Our firm designs submerged wet wells and we DO include skin friction on our wells BUT the geotechnical engineer provides the skin friction value to us.

Some caveats:

We use a safety factor of 3 on the skin friction component of our buoyant calculations.

We have expansive clays in Texas so we have to worry about the clay shrinking and creating an annulus around the submerged tank/well. We have a general note requiring that the contractor grout around the well. On new construction they can use small grout ducts, but you would have to drill holes on a remodel.

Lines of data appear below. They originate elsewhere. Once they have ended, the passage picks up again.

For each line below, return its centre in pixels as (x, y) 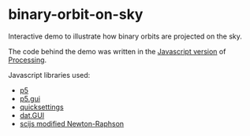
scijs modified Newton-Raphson (72, 123)
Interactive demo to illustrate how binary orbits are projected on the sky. (125, 36)
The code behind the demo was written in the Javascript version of (117, 51)
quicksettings (42, 107)
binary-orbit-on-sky (76, 15)
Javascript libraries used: (49, 75)
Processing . (28, 60)
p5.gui (30, 98)
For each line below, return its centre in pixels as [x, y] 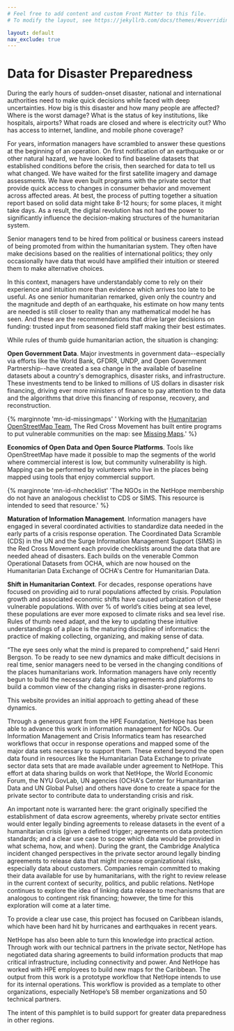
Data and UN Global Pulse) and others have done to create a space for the [114, 788]
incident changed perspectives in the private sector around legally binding [114, 854]
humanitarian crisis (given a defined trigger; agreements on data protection [115, 831]
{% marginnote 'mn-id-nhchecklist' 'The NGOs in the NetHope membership [116, 491]
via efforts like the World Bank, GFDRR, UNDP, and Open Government [107, 361]
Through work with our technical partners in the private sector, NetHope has [117, 947]
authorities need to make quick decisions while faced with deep [99, 101]
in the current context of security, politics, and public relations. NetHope [111, 883]
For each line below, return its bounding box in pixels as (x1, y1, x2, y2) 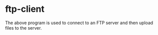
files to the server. (5, 25, 42, 31)
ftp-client (5, 3, 45, 15)
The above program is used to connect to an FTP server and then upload (5, 20, 154, 26)
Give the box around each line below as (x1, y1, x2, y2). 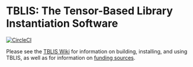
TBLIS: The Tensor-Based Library (6, 4, 173, 18)
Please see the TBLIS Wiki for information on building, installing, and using (6, 47, 188, 55)
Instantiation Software (6, 17, 118, 30)
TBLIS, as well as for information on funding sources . (6, 54, 136, 61)
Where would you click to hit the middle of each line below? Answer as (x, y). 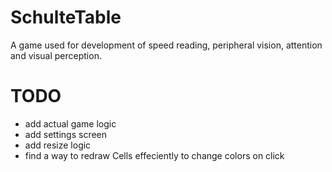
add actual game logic (70, 123)
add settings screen (66, 134)
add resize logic (58, 145)
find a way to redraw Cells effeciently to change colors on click (154, 155)
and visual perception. (56, 55)
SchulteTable (66, 17)
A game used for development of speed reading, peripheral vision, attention (166, 45)
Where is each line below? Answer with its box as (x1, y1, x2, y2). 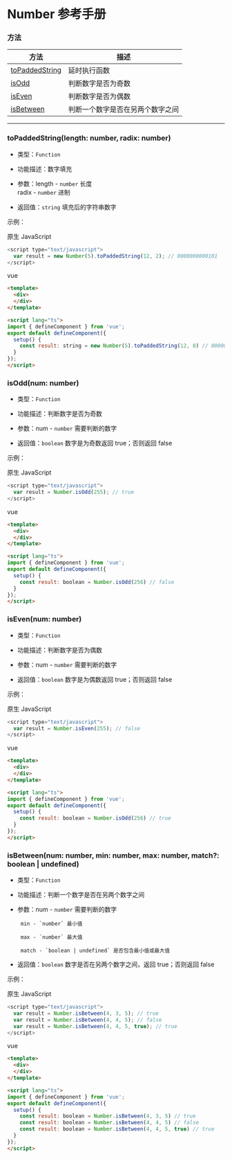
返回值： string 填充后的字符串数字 (17, 202, 117, 211)
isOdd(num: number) (7, 378, 79, 388)
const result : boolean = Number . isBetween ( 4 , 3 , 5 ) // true (19, 1113, 196, 1120)
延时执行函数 (68, 66, 110, 76)
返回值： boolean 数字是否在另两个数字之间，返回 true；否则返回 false (17, 960, 215, 968)
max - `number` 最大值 (20, 934, 83, 941)
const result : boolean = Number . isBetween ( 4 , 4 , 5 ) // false (19, 1120, 200, 1126)
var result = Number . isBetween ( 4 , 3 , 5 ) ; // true (13, 1009, 159, 1017)
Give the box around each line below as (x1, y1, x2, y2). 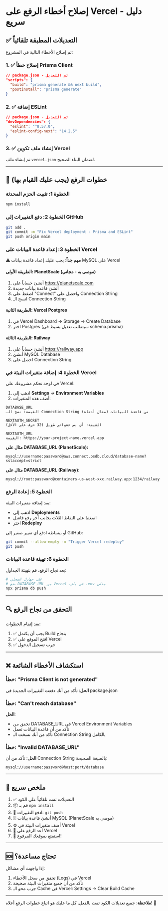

Attached is the language that the geotech typically provides us. The actual values vary from job to job, but the language is pretty much the same from all the geotechs we use.

Capture_snl1wl.jpg
 
I'd use the free-body diagram and safety factors. The FBD includes side shear and horizontal/vertical forces - including both at-rest and hydrostatic pressure.

f-d

ípapß gordo ainÆt no madre flaca!
 
Joel... I would not normally backfill with clay... want a free draining material. Do you accommodate the swelling pressures of the clay on the tank?

Dik
 
In reality, we never backfill at all.

The geotechs always have language in their reports about excavating and backfilling with select fill or sand, but it's not really practical. The stormwater lift stations we design range in diameter from 10ft to 32ft and the depths range from 20ft to 70ft. I can't imagine how big an area you would need to excavate if you actually wanted to drop a lift station down into the ground in an OSHA safe way.

To my knowledge, all of the wet wells are constructed using the caisson method where the contractor just casts ~10ft sections of well and then sinks the well into existing ground. Thus the wells are surrounded by Houston clay. The amount of concrete required to sink the and overcome the cohesion can get crazy. I'm just the EIT, but in my 3 years; I have seen 36+ inch walls several times.

We will often provide lift station plans with 18" walls. The contractor will then submit signed and sealed shop drawings with 24" walls and not request a change order for the additional concrete (must be a high profit margin business or they bid the work knowing they are going to thicken the walls).